Grundlage der Kostenschätzung ist die Annahme, dass seit 1990 rund 26 Millionen Tonnen asbesthaltiges Gestein aus vier Steinbrüchen abgebaut wurden. Greenpeace geht davon aus, dass etwa 20 Millionen Tonnen kurz- oder langfristig auf Asbestdeponien landen werden, während der Rest als Straßenunterbau, Fundamente oder in privaten Gärten in der Umwelt verbleibt und kaum mehr rückholbar ist. Rund 20 Prozent des Abfalls sollen in Form von asbesthaltigem Asphalt anfallen, dessen Deponierung besonders aufwendig ist und künftige Straßensanierungen über Jahrzehnte verteuern dürfte.
Mindestens drei Viertel der veranschlagten 1,6 Milliarden Euro entfallen laut Greenpeace auf die Entsorgung des Materials, der Rest auf Sanierungen. Für die Rechnung wurde ein Entsorgungspreis von lediglich 50 Euro je Tonne angesetzt – etwa die Hälfte des vor Bekanntwerden des Skandals üblichen Marktpreises. Diese Kalkulation sei nur zu halten, wenn rasch neue, sichere und kostengünstige Deponien errichtet werden, etwa in bereits geschlossenen Steinbrüchen, argumentiert Greenpeace. Andernfalls könnten sich die Gesamtkosten nach Einschätzung der Organisation auf mindestens das Doppelte erhöhen.

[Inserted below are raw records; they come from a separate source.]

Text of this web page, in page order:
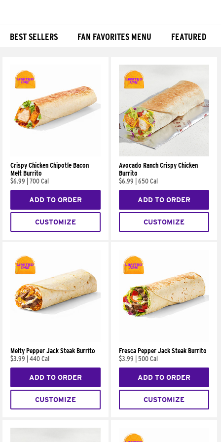
BEST SELLERS FAN FAVORITES MENU FEATURED
Crispy Chicken Chipotle Bacon
Melt Burrito
$6.99
700 Cal
ADD TO ORDER
CUSTOMIZE
Avocado Ranch Crispy Chicken
Burrito
$6.99
650 Cal
ADD TO ORDER
CUSTOMIZE
Melty Pepper Jack Steak Burrito
$3.99
440 Cal
ADD TO ORDER
CUSTOMIZE
Fresca Pepper Jack Steak Burrito
$3.99
500 Cal
ADD TO ORDER
CUSTOMIZE
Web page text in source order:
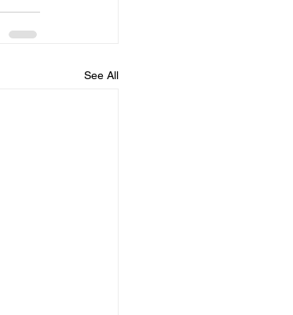
See All
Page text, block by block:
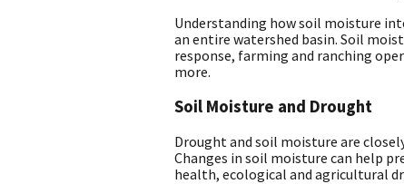
Understanding how soil moisture
an entire watershed basin. Soil
response, farming and ranching
more.
Soil Moisture and Drought
Drought and soil moisture are
Changes in soil moisture can help
health, ecological and agricultural
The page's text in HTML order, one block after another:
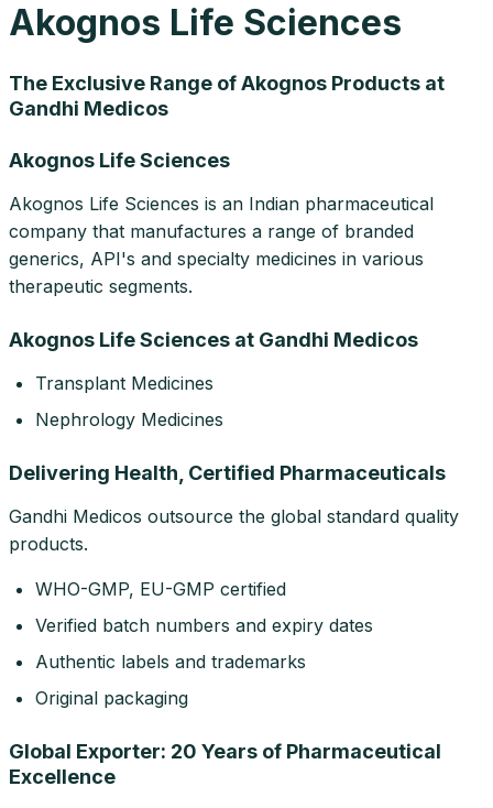
Akognos Life Sciences
The Exclusive Range of Akognos Products at
Gandhi Medicos
Akognos Life Sciences
Akognos Life Sciences is an Indian pharmaceutical
company that manufactures a range of branded
generics, API's and specialty medicines in various
therapeutic segments.
Akognos Life Sciences at Gandhi Medicos
Transplant Medicines
Nephrology Medicines
Delivering Health, Certified Pharmaceuticals
Gandhi Medicos outsource the global standard quality
products.
WHO-GMP, EU-GMP certified
Verified batch numbers and expiry dates
Authentic labels and trademarks
Original packaging
Global Exporter: 20 Years of Pharmaceutical
Excellence
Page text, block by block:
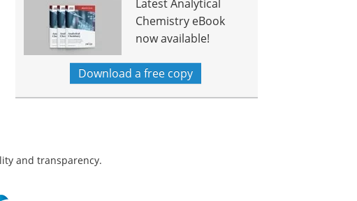
Latest Analytical
Chemistry eBook
now available!
Download a free copy
and transparency.
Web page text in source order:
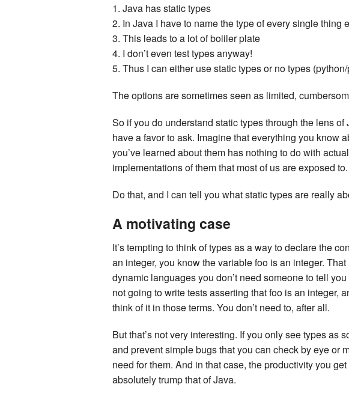
Java has static types
In Java I have to name the type of every single thing
This leads to a lot of boiiler plate
I don’t even test types anyway!
Thus I can either use static types or no types
The options are sometimes seen as limited,
So if you do understand static types through the lens
have a favor to ask. Imagine that everything you know
you’ve learned about them has nothing to do with
implementations of them that most of us are exposed to.
Do that, and I can tell you what static types are really
A motivating case
It’s tempting to think of types as a way to declare the
an integer, you know the variable foo is an integer.
dynamic languages you don’t need someone to tell you
not going to write tests asserting that foo is an integer,
think of it in those terms. You don’t need to, after all.
But that’s not very interesting. If you only see types as
and prevent simple bugs that you can check by eye or
need for them. And in that case, the productivity you
absolutely trump that of Java.
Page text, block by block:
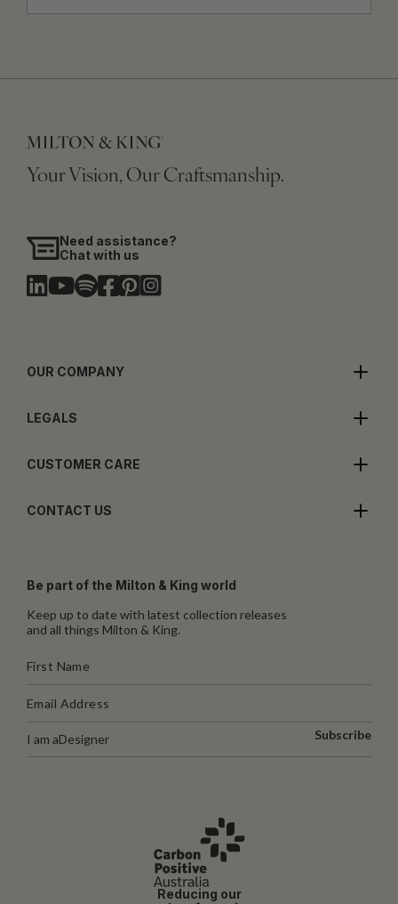
Your Vision, Our Craftsmanship.
Need assistance?
Chat with us
OUR COMPANY
LEGALS
CUSTOMER CARE
CONTACT US
Be part of the Milton & King world
Keep up to date with latest collection releases
and all things Milton & King.
I am aDesigner Subscribe
Reducing our

Die von Greenpeace genannten Summen übersteigen die Umsätze der betroffenen Steinbruchbetreiber deutlich und dürften auch die finanziellen Möglichkeiten des Landes Burgenland überfordern. Die Umweltorganisation drängt daher auf ein Eingreifen des Bundes und fordert, Mittel aus der Katastrophenhilfe bereitzustellen und einen Rahmen für eine kostengünstige Entsorgung zu schaffen. Zugleich verweist sie auf die Verantwortung des zuständigen Umweltministers, für ausreichend Deponiekapazitäten zu sorgen, um Kostenrisiken zu begrenzen und die logistisch aufwendige Räumung der asbestbelasteten Materialien langfristig planbar zu machen.